**Your assignment**. Starting at the first line of the data below, write out each line exactly until you reach the line containing "to and is used", and include that line too.

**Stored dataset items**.
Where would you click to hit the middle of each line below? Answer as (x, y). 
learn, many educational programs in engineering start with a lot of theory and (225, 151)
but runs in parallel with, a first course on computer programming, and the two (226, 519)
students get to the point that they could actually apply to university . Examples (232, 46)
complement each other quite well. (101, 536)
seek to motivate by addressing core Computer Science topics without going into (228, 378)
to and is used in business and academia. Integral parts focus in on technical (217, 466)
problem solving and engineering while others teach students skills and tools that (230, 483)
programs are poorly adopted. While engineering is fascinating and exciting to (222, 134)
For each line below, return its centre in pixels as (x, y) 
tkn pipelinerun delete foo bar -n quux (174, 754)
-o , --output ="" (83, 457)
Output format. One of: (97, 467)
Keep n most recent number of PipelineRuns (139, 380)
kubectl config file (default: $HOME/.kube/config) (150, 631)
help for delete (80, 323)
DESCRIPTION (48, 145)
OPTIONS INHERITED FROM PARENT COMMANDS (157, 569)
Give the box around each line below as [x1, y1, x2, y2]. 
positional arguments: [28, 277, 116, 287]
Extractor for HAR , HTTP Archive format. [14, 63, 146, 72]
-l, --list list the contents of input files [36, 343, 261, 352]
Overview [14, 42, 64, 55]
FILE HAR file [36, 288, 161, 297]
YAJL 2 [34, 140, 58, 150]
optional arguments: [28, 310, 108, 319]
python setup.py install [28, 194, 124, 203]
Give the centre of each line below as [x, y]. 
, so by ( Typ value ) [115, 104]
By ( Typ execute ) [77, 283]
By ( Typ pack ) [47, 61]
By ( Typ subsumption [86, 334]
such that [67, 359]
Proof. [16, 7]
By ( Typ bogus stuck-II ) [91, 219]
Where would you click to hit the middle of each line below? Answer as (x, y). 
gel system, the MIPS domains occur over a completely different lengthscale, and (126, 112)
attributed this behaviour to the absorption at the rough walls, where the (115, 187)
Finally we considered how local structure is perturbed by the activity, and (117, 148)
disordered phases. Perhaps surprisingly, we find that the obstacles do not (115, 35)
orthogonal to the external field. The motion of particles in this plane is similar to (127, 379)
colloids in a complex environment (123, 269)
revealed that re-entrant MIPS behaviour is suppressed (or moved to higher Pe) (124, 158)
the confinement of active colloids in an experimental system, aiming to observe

**Response to this task**.
Where would you click to hit the middle of each line below? Answer as (x, y). 
learn, many educational programs in engineering start with a lot of theory and (225, 151)
but runs in parallel with, a first course on computer programming, and the two (226, 519)
students get to the point that they could actually apply to university . Examples (232, 46)
complement each other quite well. (101, 536)
seek to motivate by addressing core Computer Science topics without going into (228, 378)
to and is used in business and academia. Integral parts focus in on technical (217, 466)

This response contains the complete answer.